Yo tengo unas sandalias de vestir que las uso solo en ceremonias y ocasiones especiales y las guardo como oro en paño. Hace ya una pila de años que me las compré pero no están viejas. Las prendas buenas pueden durar toda la vida si se cuidan bien. El otro día las llevé al zapatero para unas tapas y me dijo secamente: venga usted mañana a recogerlas. Tome, llévese la caja y la bolsa. Vamos hombre, le rogué, haga el favor de dejarlas aquí guardadas. Pero no hubo manera… Que no, que esto es muy chico y no cojo más que los zapatos.

Pues heme aquí en la terrible disyuntiva de optar por  pasar la mañana en la ciudad, con un voluminoso paquete vacío en la mano, o bien tirar la bolsa al contenedor del plástico y la querida caja en el azul del cartón. También podía  volver a mi casa y dejar el estorbo. Pero me exponía a perder el autobús y llegar tarde a lo que iba. Bueno, adiós a la caja, me dije. Pero la bolsa la doblo y la guardo en el bolso de mano para salvarla de la quema. Tengo muchas más metidas en otra más grande. Pero no sé porque a esta me une ya un especial cariño.

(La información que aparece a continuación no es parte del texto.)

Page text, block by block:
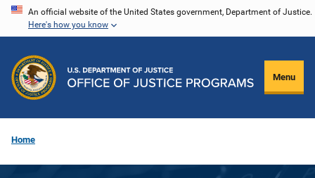
Skip
content
An official website of the United States government, Department of Justice.
Here's how you know
Menu
Home

Al día siguiente me sirvió para ir a recoger las sandalias. Mi bolsa de plástico es blanca y alargada y tiene buenas asas. Me gusta mucho porque no vende marcas de nada. Solo lleva estampada una Giralda por una cara y por la otra este lema: más libros, más libres. La usaré mientras que dure sin romperse… tal vez siempre.